───── EXERCISE DATA
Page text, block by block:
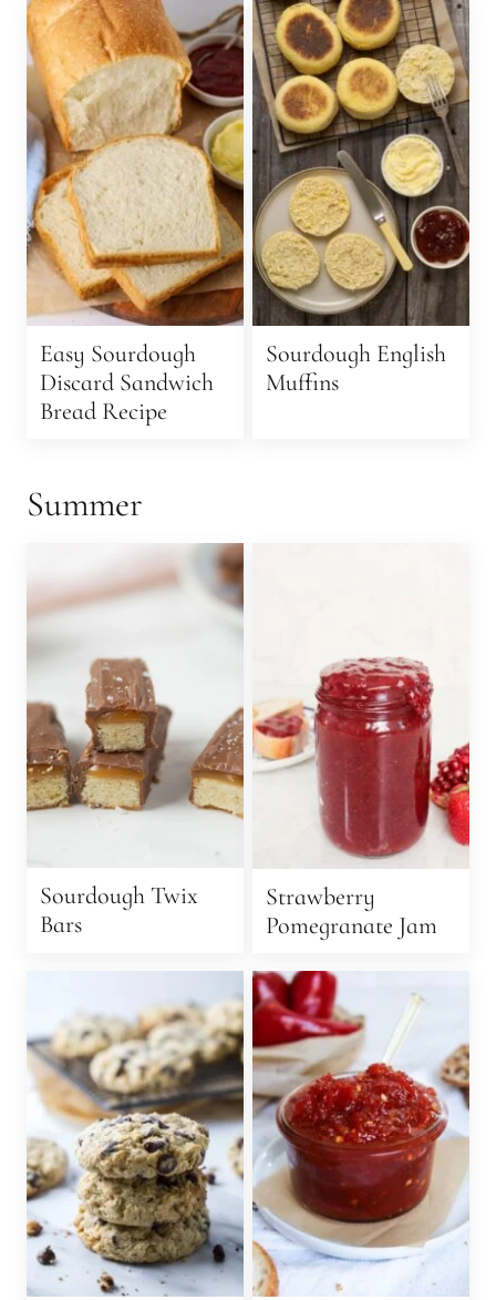
Easy Sourdough
Discard Sandwich
Bread Recipe
Sourdough English
Muffins
Summer
Sourdough Twix
Bars
Strawberry
Pomegranate Jam
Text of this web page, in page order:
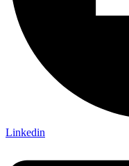
Linkedin
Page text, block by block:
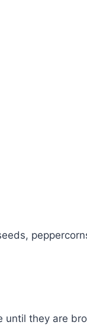
until they are
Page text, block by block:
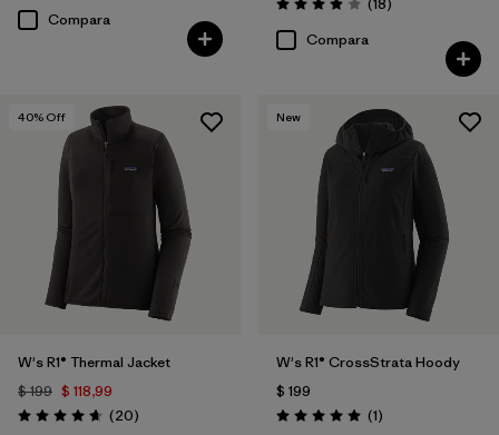
Compara
Valoración: 3.9 / 5
Compara
40% Off
W's R1® Thermal Jacket
$ 199 $ 118,99
Valoración: 4.7 / 5
(20Comentarios
)
New
W's R1® CrossStrata Hoody
$ 199
Valoración: 5.0 / 5
(1Comentarios
)
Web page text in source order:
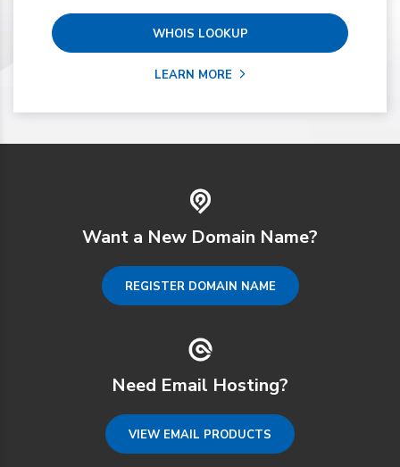
WHOIS LOOKUP
LEARN MORE
Want a New Domain Name?
REGISTER DOMAIN NAME
Need Email Hosting?
VIEW EMAIL PRODUCTS
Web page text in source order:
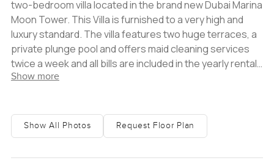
──────────
§ **TO DO**
Pictures are not part of the copy. Extract exactly the lines from the line containing "Text of this" through the final line of the entries above, both included.

§ **REPLY TO THE EXERCISE**
Text of this web page, in page order:
Linkedin
Page text, block by block:
until they are
Page text, block by block:
Compara
Valoración: 3.9 / 5
Compara
40% Off
W's R1® Thermal Jacket
$ 199 $ 118,99
Valoración: 4.7 / 5
(20Comentarios
)
New
W's R1® CrossStrata Hoody
$ 199
Valoración: 5.0 / 5
(1Comentarios
)
Web page text in source order:
WHOIS LOOKUP
LEARN MORE
Want a New Domain Name?
REGISTER DOMAIN NAME
Need Email Hosting?
VIEW EMAIL PRODUCTS
Web page text in source order:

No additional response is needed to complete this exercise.